Sometimes, however, I feel insecure, dazed and even frightened of people. Then there are the days where I need to take extra medication because of extra stress, which invokes voices and hallucinations. I even fear being alienated by people with or without the illness.
I have my ups and downs.
It is the evenings when I feel most vulnerable to the ghosts surrounding me. Sometimes they make me feel I am “crazy in the head.” These apparitions do not harm me; actually, they just move around and act like a group of people who live a life similar to mine.
However, the apparitions live in a different time frame, a different era. Really it is like a parallel world, and they do not really notice that I am around. The strange thing is, though, I notice them.
There are the crying days. On these days, I cry because I am all alone without many friends, and I lack social support networks. I also weep because I cannot function like other people, because I do not fit in, and because of the stigma associated with schizophrenia. I cry because I fear the voices may return when I am feeling “stressed out,” and I do not want them to come back.
Medication is a necessary form of treatment for schizophrenia. Individuals on medication respond differently. Some individuals may be over-medicated to the point of slurring words, or sleeping all the time, or even to the point of behaving like a zombie.
For me, medication works and is necessary. It makes me feel great. I feel a lot better on medication.
Although my medications generally work well with my body and mind, there are times I need extra medication such as chlorpromazine. When I hear voices or see the apparitions, I take the chlorpromazine and it helps rid my mind of those disturbances.
I would like to share that I have completed two credits from a nearby college and I plan on obtaining my Writing for Publication Certificate within the next year and a half.
My medications have helped keep me mentally healthy and stable so I can complete my course work.

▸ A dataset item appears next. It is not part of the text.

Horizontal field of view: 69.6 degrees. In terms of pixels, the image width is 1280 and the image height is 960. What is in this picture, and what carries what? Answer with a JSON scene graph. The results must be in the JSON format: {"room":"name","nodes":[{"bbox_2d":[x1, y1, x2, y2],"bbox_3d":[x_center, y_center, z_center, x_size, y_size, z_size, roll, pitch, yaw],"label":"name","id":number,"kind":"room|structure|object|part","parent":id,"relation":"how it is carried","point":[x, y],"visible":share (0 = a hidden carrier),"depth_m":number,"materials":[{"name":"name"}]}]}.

Thanks to the doctors who have made my life much happier and better, I don’t at present experience many of the symptoms I’ve described in this article.

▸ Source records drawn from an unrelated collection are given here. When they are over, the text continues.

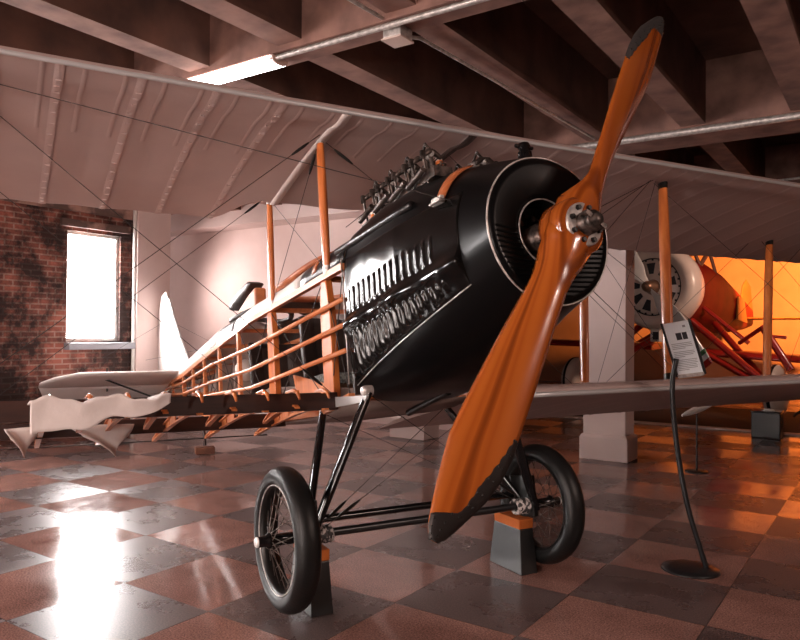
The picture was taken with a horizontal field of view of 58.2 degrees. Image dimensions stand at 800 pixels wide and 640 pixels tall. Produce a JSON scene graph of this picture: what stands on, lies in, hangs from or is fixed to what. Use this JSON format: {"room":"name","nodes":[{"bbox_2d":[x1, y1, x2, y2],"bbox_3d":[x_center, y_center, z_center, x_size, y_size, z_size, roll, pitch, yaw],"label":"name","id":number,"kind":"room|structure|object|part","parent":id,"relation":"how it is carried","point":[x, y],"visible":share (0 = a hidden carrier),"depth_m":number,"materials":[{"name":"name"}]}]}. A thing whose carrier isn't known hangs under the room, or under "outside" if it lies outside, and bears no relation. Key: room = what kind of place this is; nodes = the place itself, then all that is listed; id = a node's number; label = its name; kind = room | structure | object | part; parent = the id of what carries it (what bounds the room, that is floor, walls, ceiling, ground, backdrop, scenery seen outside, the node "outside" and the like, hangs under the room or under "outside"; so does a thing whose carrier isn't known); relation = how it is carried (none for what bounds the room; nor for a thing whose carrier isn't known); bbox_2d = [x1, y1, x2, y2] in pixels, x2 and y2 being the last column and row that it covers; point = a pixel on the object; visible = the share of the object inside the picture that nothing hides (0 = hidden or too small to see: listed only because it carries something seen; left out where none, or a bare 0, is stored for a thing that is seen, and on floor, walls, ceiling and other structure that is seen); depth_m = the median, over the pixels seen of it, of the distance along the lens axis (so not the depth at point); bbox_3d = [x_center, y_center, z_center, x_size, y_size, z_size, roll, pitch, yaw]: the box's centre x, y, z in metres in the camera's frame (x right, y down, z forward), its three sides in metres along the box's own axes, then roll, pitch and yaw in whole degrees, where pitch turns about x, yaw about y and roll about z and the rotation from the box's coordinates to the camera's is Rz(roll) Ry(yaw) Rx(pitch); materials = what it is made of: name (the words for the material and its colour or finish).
{"room":"museum","nodes":[
{"label":"museum","id":0,"kind":"room"},
{"bbox_2d":[0,200,132,424],"bbox_3d":[-6.383,-0.528,5.844,0.340,3.720,9.380,0,-1,35],"label":"wall","id":1,"kind":"structure","parent":0,"point":[33,262],"depth_m":8.58,"materials":[{"name":"brick"}]},
{"bbox_2d":[0,418,129,441],"bbox_3d":[-6.241,1.242,5.721,0.038,0.180,9.300,0,-1,35],"label":"baseboard","id":2,"kind":"structure","parent":1,"relation":"attached to","point":[123,418],"depth_m":9.29,"materials":[{"name":"brown"}]},
{"bbox_2d":[0,199,132,219],"bbox_3d":[-4.402,-1.531,8.400,0.051,0.340,2.960,0,-1,34],"label":"trim","id":3,"kind":"structure","parent":1,"relation":"attached to","point":[125,214],"depth_m":9.03,"materials":[{"name":"paint"}]},
{"bbox_2d":[60,218,130,233],"bbox_3d":[-3.870,-1.195,9.156,0.060,0.090,0.950,0,-1,35],"label":"trim","id":4,"kind":"structure","parent":1,"relation":"attached to","point":[63,221],"depth_m":9.11,"materials":[{"name":"paint"}]},
{"bbox_2d":[64,231,134,349],"bbox_3d":[-3.856,-0.365,9.210,0.230,1.478,0.930,0,-1,35],"label":"window","id":5,"kind":"structure","parent":1,"relation":"in","point":[84,281],"depth_m":9.22,"materials":[{"name":"white glass"}]},
{"bbox_3d":[-3.982,-0.417,9.213,0.010,1.315,0.685,0,-1,35],"label":"pane","id":6,"kind":"part","parent":5,"relation":"part of","materials":[{"name":"white glass"}]},
{"bbox_3d":[-3.833,0.331,9.180,0.160,0.085,0.930,0,-1,35],"label":"sill","id":7,"kind":"part","parent":5,"relation":"part of","materials":[{"name":"grey"}]},
{"bbox_2d":[130,210,136,418],"bbox_3d":[-3.548,-0.136,9.561,0.044,3.100,0.042,0,-1,34],"label":"trim","id":8,"kind":"structure","parent":1,"relation":"attached to","point":[134,211],"depth_m":9.55,"materials":[{"name":"white paint"}]},
{"bbox_2d":[190,55,287,84],"bbox_3d":[-1.320,-1.734,5.144,1.270,0.069,0.155,0,-1,35],"label":"fluorescent light","id":9,"kind":"object","parent":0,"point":[264,64],"visible":0.51,"depth_m":4.93,"materials":[{"name":"white plastic"}]},
{"bbox_2d":[170,216,370,357],"bbox_3d":[-1.775,-0.402,11.364,7.200,3.720,0.300,0,-1,35],"label":"wall","id":10,"kind":"structure","parent":0,"point":[229,260],"depth_m":11.95,"materials":[{"name":"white paint"}]},
{"bbox_2d":[171,203,369,236],"bbox_3d":[-1.971,-1.888,11.082,7.200,0.800,0.440,0,-1,35],"label":"trim","id":11,"kind":"structure","parent":10,"relation":"attached to","point":[257,217],"depth_m":11.08,"materials":[{"name":"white paint"}]},
{"bbox_2d":[362,417,452,429],"bbox_3d":[-1.884,1.385,11.200,7.200,0.140,0.032,0,-1,35],"label":"baseboard","id":12,"kind":"structure","parent":10,"relation":"attached to","point":[386,420],"depth_m":10.03,"materials":[{"name":"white paint"}]},
{"bbox_2d":[0,1,636,251],"bbox_3d":[0.091,-2.003,8.901,0.213,0.560,21.700,0,-1,35],"label":"ceiling beam","id":13,"kind":"structure","parent":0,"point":[19,28],"depth_m":5.04,"materials":[{"name":"wood"}]},
{"bbox_2d":[134,0,526,84],"bbox_3d":[0.972,-2.056,3.624,20.500,0.600,0.221,0,-1,35],"label":"ceiling beam","id":14,"kind":"structure","parent":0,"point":[322,20],"depth_m":4.55,"materials":[{"name":"wood"}]},
{"bbox_2d":[181,0,523,137],"bbox_3d":[1.530,-2.005,7.912,0.216,0.560,21.700,0,-1,34],"label":"ceiling beam","id":15,"kind":"structure","parent":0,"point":[417,76],"depth_m":5.65,"materials":[{"name":"wood"}]},
{"bbox_2d":[348,0,383,19],"bbox_3d":[-0.943,-1.797,3.042,0.029,0.024,2.881,0,-1,36],"label":"conduit pipe","id":16,"kind":"object","parent":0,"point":[354,2],"visible":1,"depth_m":4.09,"materials":[{"name":"metal"}]},
{"bbox_2d":[275,0,488,59],"bbox_3d":[2.011,-1.739,2.806,6.860,0.036,0.040,0,-1,35],"label":"conduit pipe","id":17,"kind":"object","parent":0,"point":[462,4],"visible":1,"depth_m":4.25,"materials":[{"name":"metal"}]},
{"bbox_2d":[381,25,413,47],"bbox_3d":[-0.014,-1.714,4.325,0.145,0.081,0.145,0,-1,35],"label":"junction box","id":18,"kind":"object","parent":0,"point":[396,37],"visible":0.91,"depth_m":4.29,"materials":[{"name":"metal"}]},
{"bbox_3d":[-0.015,-1.679,4.325,0.145,0.012,0.145,0,-1,35],"label":"plate","id":19,"kind":"part","parent":18,"relation":"part of","materials":[{"name":"beige metal"}]},
{"bbox_2d":[0,380,799,639],"bbox_3d":[3.121,1.524,6.742,20.500,0.216,21.700,0,-1,35],"label":"floor","id":20,"kind":"structure","parent":0,"point":[150,540],"depth_m":4.37,"materials":[{"name":"tile"}]},
{"bbox_2d":[131,211,170,418],"bbox_3d":[-3.515,-0.440,9.891,0.400,3.720,0.530,0,-1,35],"label":"wall pier","id":21,"kind":"object","parent":20,"relation":"on","point":[156,228],"visible":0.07,"depth_m":9.72,"materials":[{"name":"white paint"}]},
{"bbox_2d":[194,446,214,454],"bbox_3d":[-2.044,1.362,7.516,0.200,0.070,0.120,1,-1,-20],"label":"block","id":22,"kind":"object","parent":20,"relation":"on","point":[198,450],"visible":1,"depth_m":7.47,"materials":[{"name":"brown wood"}]},
{"bbox_2d":[290,544,332,617],"bbox_3d":[-0.422,1.204,3.399,0.110,0.288,0.289,1,-1,-29],"label":"block","id":23,"kind":"object","parent":20,"relation":"on","point":[321,604],"visible":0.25,"depth_m":3.29,"materials":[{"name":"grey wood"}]},
{"bbox_2d":[0,16,799,614],"bbox_3d":[-0.175,-0.022,4.417,10.502,2.708,9.903,0,-1,15],"label":"biplane","id":24,"kind":"object","parent":20,"relation":"on","point":[475,245],"visible":0.99,"depth_m":3.62,"materials":[{"name":"beige fabric"}]},
{"bbox_3d":[-0.923,0.558,5.002,0.015,0.326,0.763,1,-1,-24],"label":"cockpit panel","id":25,"kind":"part","parent":24,"relation":"part of","materials":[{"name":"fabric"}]},
{"bbox_3d":[-0.898,0.388,5.520,0.549,0.424,0.175,1,-11,-29],"label":"seat","id":26,"kind":"part","parent":24,"relation":"part of","materials":[{"name":"leather"}]},
{"bbox_3d":[-0.516,0.388,4.192,0.012,0.200,0.560,1,-11,-29],"label":"cockpit panel","id":27,"kind":"part","parent":24,"relation":"part of","materials":[{"name":"brown wood"}]},
{"bbox_2d":[311,251,333,274],"bbox_3d":[-0.372,-0.338,4.077,0.266,0.166,0.060,1,-11,-29],"label":"bracket","id":28,"kind":"object","parent":24,"relation":"attached to","point":[314,271],"depth_m":4.00,"materials":[{"name":"metal"}]},
{"bbox_3d":[-0.390,0.195,4.610,0.549,0.424,0.175,1,-11,-29],"label":"seat","id":29,"kind":"part","parent":24,"relation":"part of","materials":[{"name":"leather"}]},
{"bbox_3d":[-0.376,0.993,3.326,0.133,0.086,0.087,1,-11,-29],"label":"shock cord","id":30,"kind":"part","parent":24,"relation":"part of","materials":[{"name":"fabric"}]},
{"bbox_3d":[-0.277,0.671,3.318,0.303,0.684,0.068,1,-1,-21],"label":"gear leg","id":31,"kind":"part","parent":24,"relation":"part of","materials":[{"name":"black metal"}]},
{"bbox_2d":[334,201,413,255],"bbox_3d":[-0.141,-0.429,3.456,0.045,0.189,0.714,1,-1,-33],"label":"hood","id":32,"kind":"object","parent":24,"relation":"attached to","point":[388,229],"depth_m":3.34,"materials":[{"name":"black paint"}]},
{"bbox_3d":[-0.022,-0.103,3.219,0.097,0.831,1.000,1,-1,-34],"label":"louver panel","id":33,"kind":"part","parent":24,"relation":"part of","materials":[{"name":"black metal"}]},
{"bbox_2d":[426,151,433,161],"bbox_3d":[0.136,-0.773,3.398,0.030,0.038,0.108,1,-1,-10],"label":"valve","id":34,"kind":"object","parent":24,"relation":"on","point":[429,154],"depth_m":3.35,"materials":[{"name":"metal"}]},
{"bbox_2d":[437,165,472,200],"bbox_3d":[0.227,-0.574,3.032,0.176,0.180,0.063,1,-1,-40],"label":"strap","id":35,"kind":"object","parent":24,"relation":"attached to","point":[448,185],"depth_m":3.00,"materials":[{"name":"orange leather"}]},
{"bbox_2d":[468,159,488,167],"bbox_3d":[0.385,-0.769,3.537,0.108,0.038,0.030,0,-1,42],"label":"pipe fitting","id":36,"kind":"object","parent":24,"relation":"on","point":[475,162],"depth_m":3.50,"materials":[{"name":"metal"}]},
{"bbox_3d":[0.670,1.011,3.905,0.133,0.086,0.087,1,-11,-29],"label":"shock cord","id":37,"kind":"part","parent":24,"relation":"part of","materials":[{"name":"white fabric"}]},
{"bbox_3d":[0.682,0.969,3.962,0.030,0.220,0.189,1,-11,-29],"label":"axle guide plate","id":38,"kind":"part","parent":24,"relation":"part of","materials":[{"name":"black metal"}]},
{"bbox_3d":[0.632,0.687,3.822,0.303,0.684,0.068,1,-1,-37],"label":"gear leg","id":39,"kind":"part","parent":24,"relation":"part of","materials":[{"name":"black metal"}]},
{"bbox_3d":[0.686,-0.357,2.686,0.170,0.170,0.020,34,-25,-19],"label":"hub plate","id":40,"kind":"part","parent":24,"relation":"part of","materials":[{"name":"metal"}]},
{"bbox_2d":[390,415,438,440],"bbox_3d":[0.190,-0.163,8.837,0.500,3.200,0.350,0,-1,35],"label":"wall column","id":41,"kind":"structure","parent":20,"relation":"on","point":[433,431],"depth_m":8.67,"materials":[{"name":"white paint"}]},
{"bbox_2d":[490,511,536,575],"bbox_3d":[0.627,1.223,3.980,0.110,0.288,0.289,1,-1,-29],"label":"block","id":42,"kind":"object","parent":20,"relation":"on","point":[512,547],"visible":0.89,"depth_m":3.90,"materials":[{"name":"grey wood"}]},
{"bbox_2d":[579,154,637,462],"bbox_3d":[2.175,-0.166,7.471,0.500,3.200,0.350,0,-1,35],"label":"wall column","id":43,"kind":"structure","parent":20,"relation":"on","point":[605,436],"depth_m":7.32,"materials":[{"name":"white paint"}]},
{"bbox_2d":[550,251,799,413],"bbox_3d":[5.771,-0.134,13.554,10.000,3.386,5.060,0,-1,44],"label":"airplane","id":44,"kind":"object","parent":20,"relation":"on","point":[712,307],"visible":0.56,"depth_m":11.98,"materials":[{"name":"orange metal"}]},
{"bbox_3d":[3.739,-1.205,12.224,1.029,1.280,0.132,0,-1,44],"label":"blade","id":45,"kind":"part","parent":44,"relation":"part of","materials":[{"name":"silver metal"}]},
{"bbox_2d":[634,259,679,314],"bbox_3d":[4.224,-0.549,11.978,1.000,1.000,0.050,0,-1,44],"label":"engine","id":46,"kind":"object","parent":44,"relation":"hanging from","point":[644,303],"depth_m":11.96,"materials":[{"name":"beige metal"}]},
{"bbox_3d":[4.463,0.102,11.482,1.029,1.280,0.132,0,-1,44],"label":"blade","id":47,"kind":"part","parent":44,"relation":"part of","materials":[{"name":"silver metal"}]},
{"bbox_3d":[6.638,-0.197,13.937,0.035,0.500,0.917,0,-1,36],"label":"panel","id":48,"kind":"part","parent":44,"relation":"part of","materials":[{"name":"orange fabric"}]},
{"bbox_2d":[563,416,799,435],"bbox_3d":[4.729,1.477,9.522,9.000,0.024,0.102,0,-1,34],"label":"trim","id":49,"kind":"structure","parent":20,"relation":"on","point":[577,417],"depth_m":9.91,"materials":[{"name":"beige"}]},
{"bbox_2d":[660,318,720,579],"bbox_3d":[1.603,0.684,3.961,0.307,1.383,0.304,0,-1,29],"label":"sign stand","id":50,"kind":"object","parent":20,"relation":"on","point":[680,337],"visible":1,"depth_m":3.95,"materials":[{"name":"black paint"}]},
{"bbox_2d":[675,332,687,339],"bbox_3d":[1.548,0.088,3.946,0.067,0.048,0.013,0,-1,42],"label":"picture","id":51,"kind":"object","parent":50,"relation":"on","point":[678,335],"depth_m":3.95,"materials":[{"name":"black paper"}]},
{"bbox_3d":[1.563,0.156,3.962,0.219,0.329,0.103,0,-1,42],"label":"sign frame","id":52,"kind":"part","parent":50,"relation":"part of","materials":[{"name":"black paint"}]},
{"bbox_2d":[682,406,710,473],"bbox_3d":[2.808,1.095,6.773,0.420,0.668,0.220,1,-1,-20],"label":"sign stand","id":53,"kind":"object","parent":20,"relation":"on","point":[695,410],"visible":0.79,"depth_m":6.74,"materials":[{"name":"white paint"}]},
{"bbox_3d":[2.821,0.831,6.749,0.420,0.140,0.046,1,-1,-20],"label":"blade","id":54,"kind":"part","parent":53,"relation":"part of","materials":[{"name":"white paint"}]},
{"bbox_2d":[750,408,783,438],"bbox_3d":[4.652,1.297,9.093,0.350,0.368,0.320,0,-1,35],"label":"equipment box","id":55,"kind":"object","parent":20,"relation":"on","point":[767,422],"visible":1,"depth_m":8.97,"materials":[{"name":"black paint"}]},
{"bbox_3d":[4.653,1.153,9.095,0.350,0.020,0.320,0,-1,35],"label":"lid","id":56,"kind":"part","parent":55,"relation":"part of","materials":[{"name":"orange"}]},
{"bbox_2d":[523,0,799,155],"bbox_3d":[3.156,-2.388,6.802,20.500,0.200,21.700,0,-1,35],"label":"ceiling","id":57,"kind":"structure","parent":0,"point":[717,28],"depth_m":5.76,"materials":[{"name":"wood"}]},
{"bbox_2d":[171,50,799,214],"bbox_3d":[2.949,-1.984,6.500,20.500,0.620,0.521,0,-1,35],"label":"trim","id":58,"kind":"structure","parent":57,"relation":"attached to","point":[743,86],"depth_m":6.33,"materials":[{"name":"wood"}]},
{"bbox_2d":[570,112,799,148],"bbox_3d":[2.781,-1.679,6.256,10.500,0.062,0.069,0,-1,35],"label":"conduit pipe","id":59,"kind":"object","parent":58,"relation":"attached to","point":[790,116],"visible":0.32,"depth_m":6.29,"materials":[{"name":"metal"}]},
{"bbox_2d":[777,177,799,180],"bbox_3d":[5.593,-1.593,6.991,5.756,0.028,0.028,0,-1,42],"label":"conduit pipe","id":60,"kind":"object","parent":58,"relation":"attached to","point":[793,178],"visible":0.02,"depth_m":8.08,"materials":[{"name":"metal"}]},
{"bbox_2d":[694,143,799,182],"bbox_3d":[4.937,-1.932,9.392,20.500,0.600,0.401,0,-1,35],"label":"ceiling beam","id":61,"kind":"structure","parent":57,"relation":"attached to","point":[782,161],"depth_m":9.20,"materials":[{"name":"wood"}]},
{"bbox_2d":[539,256,799,380],"bbox_3d":[9.341,-0.234,15.794,20.500,3.720,0.201,0,-1,35],"label":"wall","id":62,"kind":"structure","parent":0,"point":[735,272],"depth_m":16.67,"materials":[{"name":"paint"}]},
{"bbox_2d":[0,0,691,255],"bbox_3d":[0.811,-2.004,8.407,0.212,0.560,21.700,0,-1,35],"label":"ceiling beam","id":63,"kind":"structure","parent":62,"relation":"attached to","point":[176,33],"depth_m":4.89,"materials":[{"name":"wood"}]},
{"bbox_2d":[412,35,594,139],"bbox_3d":[0.938,-1.724,5.580,0.041,0.059,3.006,0,-1,37],"label":"conduit pipe","id":64,"kind":"object","parent":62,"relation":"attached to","point":[420,38],"visible":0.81,"depth_m":5.23,"materials":[{"name":"metal"}]},
{"bbox_2d":[365,0,693,165],"bbox_3d":[2.250,-2.006,7.418,0.212,0.560,21.700,0,-1,35],"label":"ceiling beam","id":65,"kind":"structure","parent":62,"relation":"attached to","point":[510,44],"depth_m":5.46,"materials":[{"name":"wood"}]},
{"bbox_2d":[552,0,764,176],"bbox_3d":[2.969,-2.007,6.923,0.216,0.560,21.700,0,-1,34],"label":"ceiling beam","id":66,"kind":"structure","parent":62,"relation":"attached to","point":[677,84],"depth_m":5.45,"materials":[{"name":"wood"}]},
{"bbox_2d":[740,0,799,110],"bbox_3d":[3.688,-2.009,6.428,0.211,0.560,21.700,0,-1,35],"label":"beam","id":67,"kind":"structure","parent":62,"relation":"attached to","point":[775,24],"depth_m":4.53,"materials":[{"name":"wood"}]}
]}

On medication I can now function like a regular human being and be successful in school and life.
If science didn’t provide the medications that we individuals with schizophrenia now have, society might still be isolating us into asylums where they used electroconvulsive therapy, lobotomies and insulin overdoses to free the schizophrenic person from his or her symptoms.
We with schizophrenia need to be thankful for scientific discoveries and continue to advocate further research so a cure for schizophrenia is found.
Today:
Now I can say I’ve put in hours of study to be in Honours and many years of study in Psychology and Criminal Justice. I’ve not received a B.A. Psychology like I wanted, but I’ve been able to collect some poetry over a few years and piece it together into a book along with a children’s book.